Problem requirements — Return all of the data exactly, omitting any images.

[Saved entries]
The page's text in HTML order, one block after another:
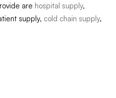
are hospital supply,
supply, cold chain supply,
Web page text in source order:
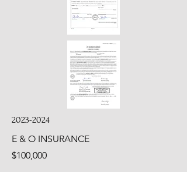
2023-2024
E & O INSURANCE
$100,000
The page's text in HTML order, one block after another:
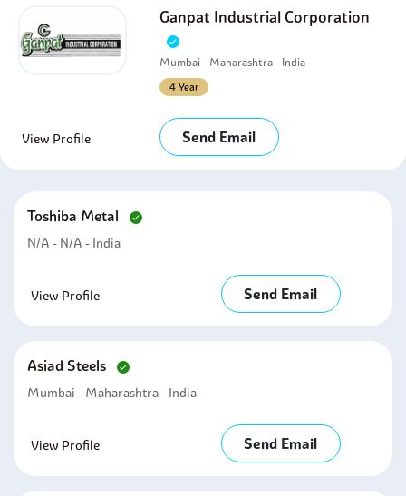
Ganpat Industrial Corporation
Mumbai - Maharashtra - India
4 Year
View Profile Send Email
Toshiba Metal
N/A - N/A - India
View Profile Send Email
Asiad Steels
Mumbai - Maharashtra - India
View Profile Send Email
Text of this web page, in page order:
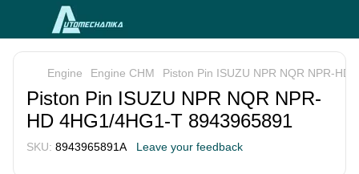
Engine Engine CHM Piston Pin ISUZU NPR NQR NPR-HD
Piston Pin ISUZU NPR NQR NPR-
HD 4HG1/4HG1-T 8943965891
SKU: 8943965891A Leave your feedback
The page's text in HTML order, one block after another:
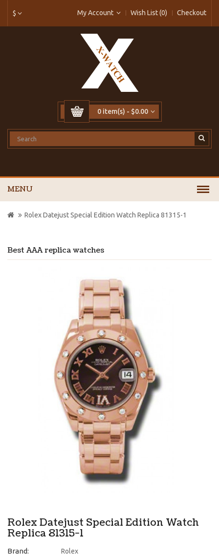
$ My Account Wish List (0) Checkout
0 item(s) - $0.00
MENU
Best AAA replica watches
Rolex Datejust Special Edition Watch Replica 81315-1
Rolex Datejust Special Edition Watch
Replica 81315-1
Brand: Rolex
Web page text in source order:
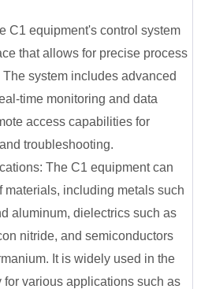
equipment's control system
that allows for precise process
system includes advanced
time monitoring and data
access capabilities for
troubleshooting.
The C1 equipment can
materials, including metals such
aluminum, dielectrics such as
nitride, and semiconductors
It is widely used in the
various applications such as
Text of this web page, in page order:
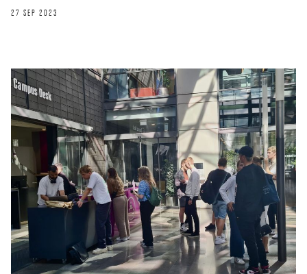
27 SEP 2023
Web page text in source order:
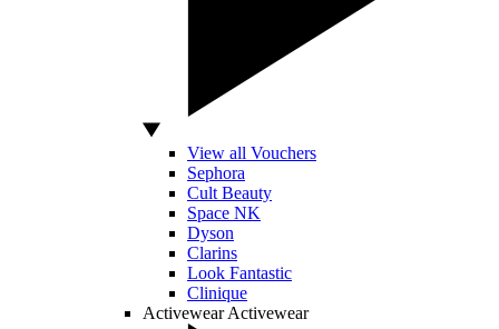
View all Vouchers
Sephora
Cult Beauty
Space NK
Dyson
Clarins
Look Fantastic
Clinique
Activewear Activewear
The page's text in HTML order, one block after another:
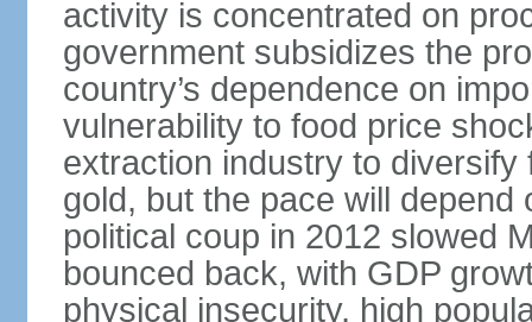
activity is concentrated on
government subsidizes the
country’s dependence on
vulnerability to food price
extraction industry to
gold, but the pace will depend
political coup in 2012 slowed
bounced back, with GDP
physical insecurity, high
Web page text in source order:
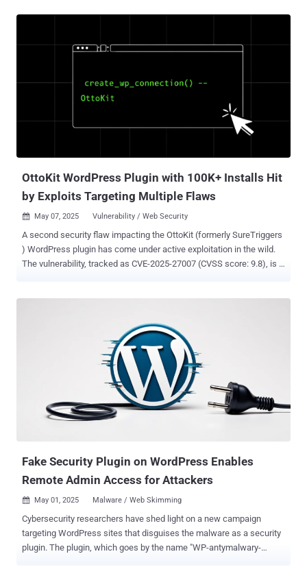
arbitrary file upload vulnerability which allows attackers to upload
researcher John Castro said . Tracked as CVE-2025-47577, the
vulnerability carries a CVSS score of 10.0. It affects all versions of
the plugin below and including 2.9.2 released on November 29, 2024.
There is currently no patch available. The website security company
OttoKit WordPress Plugin with 100K+ Installs Hit
by Exploits Targeting Multiple Flaws
 May 07, 2025 Vulnerability / Web Security
A second security flaw impacting the OttoKit (formerly SureTriggers
) WordPress plugin has come under active exploitation in the wild.
The vulnerability, tracked as CVE-2025-27007 (CVSS score: 9.8), is a
insufficiently verifying a user's authentication credentials,"
Wordfence said . "This makes it possible for unauthenticated
attackers to establish a connection, which ultimately can make
privilege escalation possible." That said, the vulnerability is
exploitable only in two possible scenarios - When a site has never
enabled or used an application password, and OttoKit has never
been connected to the website using an application password
before When an attacker has authenticated access to a site and
Fake Security Plugin on WordPress Enables
Remote Admin Access for Attackers
 May 01, 2025 Malware / Web Skimming
Cybersecurity researchers have shed light on a new campaign
targeting WordPress sites that disguises the malware as a security
plugin. The plugin, which goes by the name "WP-antymalwary-
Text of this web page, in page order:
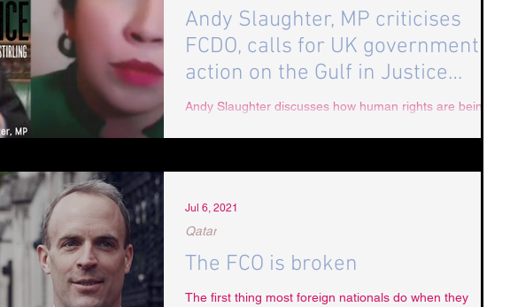
Andy Slaughter, MP criticises
FCDO, calls for UK government
action on the Gulf in Justice
Podcast
Andy Slaughter discusses how human rights are being
British government. The MP...
The FCO is broken
The first thing most foreign nationals do when they
Qatar
Jul 6, 2021
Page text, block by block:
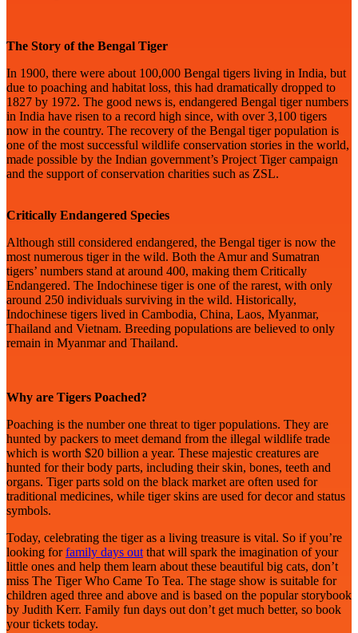
The Story of the Bengal Tiger
In 1900, there were about 100,000 Bengal tigers living in India, but
due to poaching and habitat loss, this had dramatically dropped to
1827 by 1972. The good news is, endangered Bengal tiger numbers
in India have risen to a record high since, with over 3,100 tigers
now in the country. The recovery of the Bengal tiger population is
one of the most successful wildlife conservation stories in the world,
made possible by the Indian government’s Project Tiger campaign
and the support of conservation charities such as ZSL.
Critically Endangered Species
Although still considered endangered, the Bengal tiger is now the
most numerous tiger in the wild. Both the Amur and Sumatran
tigers’ numbers stand at around 400, making them Critically
Endangered. The Indochinese tiger is one of the rarest, with only
around 250 individuals surviving in the wild. Historically,
Indochinese tigers lived in Cambodia, China, Laos, Myanmar,
Thailand and Vietnam. Breeding populations are believed to only
remain in Myanmar and Thailand.
Why are Tigers Poached?
Poaching is the number one threat to tiger populations. They are
hunted by packers to meet demand from the illegal wildlife trade
which is worth $20 billion a year. These majestic creatures are
hunted for their body parts, including their skin, bones, teeth and
organs. Tiger parts sold on the black market are often used for
traditional medicines, while tiger skins are used for decor and status
symbols.
Today, celebrating the tiger as a living treasure is vital. So if you’re
looking forfamily days out that will spark the imagination of your
little ones and help them learn about these beautiful big cats, don’t
miss The Tiger Who Came To Tea. The stage show is suitable for
children aged three and above and is based on the popular storybook
by Judith Kerr. Family fun days out don’t get much better, so book
your tickets today.
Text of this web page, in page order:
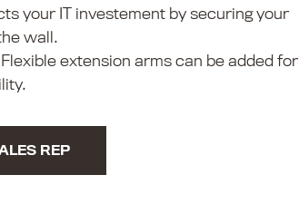
your IT investement by securing your
wall.
Flexible extension arms can be added for
REP
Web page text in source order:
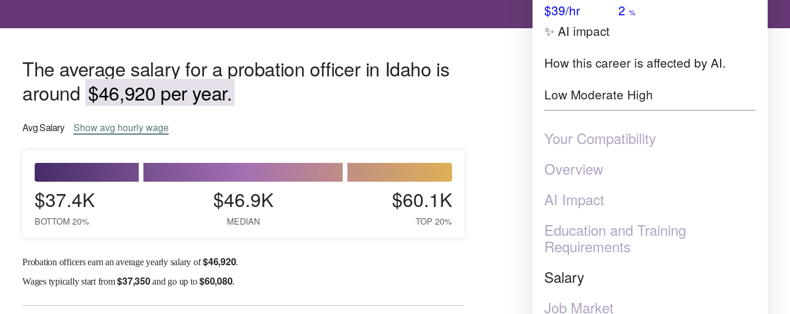
The average salary for a probation officer in Idaho is
around $46,920 per year.
AvgSalary Showavg hourly wage
$37.4K
BOTTOM 20%
$46.9K
MEDIAN
$60.1K
TOP 20%
Probation officers earn an average yearly salary of$46,920.
Wagestypically start from$37,350and go up to$60,080.
$39/hr 2 %
✨ AI impact
How this career is affected by AI.
Low Moderate High
Your Compatibility
Overview
AI Impact
Education and Training
Requirements
Salary
Job Market
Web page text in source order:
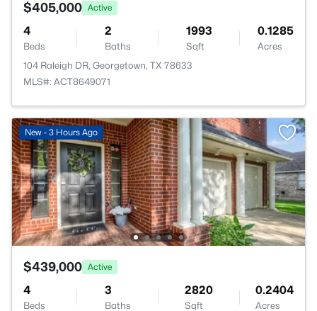
$405,000 Active
4
Beds
2
Baths
1993
Sqft
0.1285
Acres
104 Raleigh DR, Georgetown, TX 78633
MLS#: ACT8649071
New - 3 Hours Ago
$439,000 Active
4
Beds
3
Baths
2820
Sqft
0.2404
Acres
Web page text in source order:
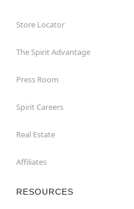
Store Locator
The Spirit Advantage
Press Room
Spirit Careers
Real Estate
Affiliates
RESOURCES
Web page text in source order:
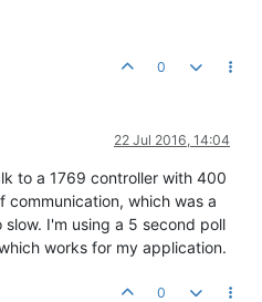
0
22 Jul 2016, 14:04
to a 1769 controller with 400
communication, which was a
I'm using a 5 second poll
works for my application.
0
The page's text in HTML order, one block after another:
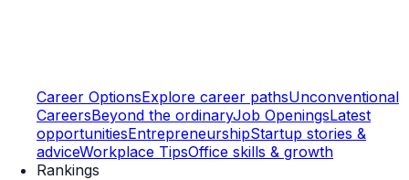
Career OptionsExplore career pathsUnconventional
CareersBeyond the ordinaryJob OpeningsLatest
opportunitiesEntrepreneurshipStartup stories &
adviceWorkplace TipsOffice skills & growth
Rankings

Solution to this exercise —
The page's text in HTML order, one block after another:
are hospital supply,
supply, cold chain supply,
Web page text in source order:
2023-2024
E & O INSURANCE
$100,000
The page's text in HTML order, one block after another:
Ganpat Industrial Corporation
Mumbai - Maharashtra - India
4 Year
View Profile Send Email
Toshiba Metal
N/A - N/A - India
View Profile Send Email
Asiad Steels
Mumbai - Maharashtra - India
View Profile Send Email
Text of this web page, in page order:
Engine Engine CHM Piston Pin ISUZU NPR NQR NPR-HD
Piston Pin ISUZU NPR NQR NPR-
HD 4HG1/4HG1-T 8943965891
SKU: 8943965891A Leave your feedback
The page's text in HTML order, one block after another:
$ My Account Wish List (0) Checkout
0 item(s) - $0.00
MENU
Best AAA replica watches
Rolex Datejust Special Edition Watch Replica 81315-1
Rolex Datejust Special Edition Watch
Replica 81315-1
Brand: Rolex
Web page text in source order:
equipment's control system
that allows for precise process
system includes advanced
time monitoring and data
access capabilities for
troubleshooting.
The C1 equipment can
materials, including metals such
aluminum, dielectrics such as
nitride, and semiconductors
It is widely used in the
various applications such as
Text of this web page, in page order:
27 SEP 2023
Web page text in source order:
View all Vouchers
Sephora
Cult Beauty
Space NK
Dyson
Clarins
Look Fantastic
Clinique
Activewear Activewear
The page's text in HTML order, one block after another:
activity is concentrated on
government subsidizes the
country’s dependence on
vulnerability to food price
extraction industry to
gold, but the pace will depend
political coup in 2012 slowed
bounced back, with GDP
physical insecurity, high
Web page text in source order:
arbitrary file upload vulnerability which allows attackers to upload
researcher John Castro said . Tracked as CVE-2025-47577, the
vulnerability carries a CVSS score of 10.0. It affects all versions of
the plugin below and including 2.9.2 released on November 29, 2024.
There is currently no patch available. The website security company
OttoKit WordPress Plugin with 100K+ Installs Hit
by Exploits Targeting Multiple Flaws
 May 07, 2025 Vulnerability / Web Security
A second security flaw impacting the OttoKit (formerly SureTriggers
) WordPress plugin has come under active exploitation in the wild.
The vulnerability, tracked as CVE-2025-27007 (CVSS score: 9.8), is a
insufficiently verifying a user's authentication credentials,"
Wordfence said . "This makes it possible for unauthenticated
attackers to establish a connection, which ultimately can make
privilege escalation possible." That said, the vulnerability is
exploitable only in two possible scenarios - When a site has never
enabled or used an application password, and OttoKit has never
been connected to the website using an application password
before When an attacker has authenticated access to a site and
Fake Security Plugin on WordPress Enables
Remote Admin Access for Attackers
 May 01, 2025 Malware / Web Skimming
Cybersecurity researchers have shed light on a new campaign
targeting WordPress sites that disguises the malware as a security
plugin. The plugin, which goes by the name "WP-antymalwary-
Text of this web page, in page order:
Andy Slaughter, MP criticises
FCDO, calls for UK government
action on the Gulf in Justice
Podcast
Andy Slaughter discusses how human rights are being
British government. The MP...
The FCO is broken
The first thing most foreign nationals do when they
Qatar
Jul 6, 2021
Page text, block by block:
The Story of the Bengal Tiger
In 1900, there were about 100,000 Bengal tigers living in India, but
due to poaching and habitat loss, this had dramatically dropped to
1827 by 1972. The good news is, endangered Bengal tiger numbers
in India have risen to a record high since, with over 3,100 tigers
now in the country. The recovery of the Bengal tiger population is
one of the most successful wildlife conservation stories in the world,
made possible by the Indian government’s Project Tiger campaign
and the support of conservation charities such as ZSL.
Critically Endangered Species
Although still considered endangered, the Bengal tiger is now the
most numerous tiger in the wild. Both the Amur and Sumatran
tigers’ numbers stand at around 400, making them Critically
Endangered. The Indochinese tiger is one of the rarest, with only
around 250 individuals surviving in the wild. Historically,
Indochinese tigers lived in Cambodia, China, Laos, Myanmar,
Thailand and Vietnam. Breeding populations are believed to only
remain in Myanmar and Thailand.
Why are Tigers Poached?
Poaching is the number one threat to tiger populations. They are
hunted by packers to meet demand from the illegal wildlife trade
which is worth $20 billion a year. These majestic creatures are
hunted for their body parts, including their skin, bones, teeth and
organs. Tiger parts sold on the black market are often used for
traditional medicines, while tiger skins are used for decor and status
symbols.
Today, celebrating the tiger as a living treasure is vital. So if you’re
looking forfamily days out that will spark the imagination of your
little ones and help them learn about these beautiful big cats, don’t
miss The Tiger Who Came To Tea. The stage show is suitable for
children aged three and above and is based on the popular storybook
by Judith Kerr. Family fun days out don’t get much better, so book
your tickets today.
Text of this web page, in page order:
your IT investement by securing your
wall.
Flexible extension arms can be added for
REP
Web page text in source order:
The average salary for a probation officer in Idaho is
around $46,920 per year.
AvgSalary Showavg hourly wage
$37.4K
BOTTOM 20%
$46.9K
MEDIAN
$60.1K
TOP 20%
Probation officers earn an average yearly salary of$46,920.
Wagestypically start from$37,350and go up to$60,080.
$39/hr 2 %
✨ AI impact
How this career is affected by AI.
Low Moderate High
Your Compatibility
Overview
AI Impact
Education and Training
Requirements
Salary
Job Market
Web page text in source order:
$405,000 Active
4
Beds
2
Baths
1993
Sqft
0.1285
Acres
104 Raleigh DR, Georgetown, TX 78633
MLS#: ACT8649071
New - 3 Hours Ago
$439,000 Active
4
Beds
3
Baths
2820
Sqft
0.2404
Acres
Web page text in source order:
Store Locator
The Spirit Advantage
Press Room
Spirit Careers
Real Estate
Affiliates
RESOURCES
Web page text in source order:
0
22 Jul 2016, 14:04
to a 1769 controller with 400
communication, which was a
I'm using a 5 second poll
works for my application.
0
The page's text in HTML order, one block after another:
Career OptionsExplore career pathsUnconventional
CareersBeyond the ordinaryJob OpeningsLatest
opportunitiesEntrepreneurshipStartup stories &
adviceWorkplace TipsOffice skills & growth
Rankings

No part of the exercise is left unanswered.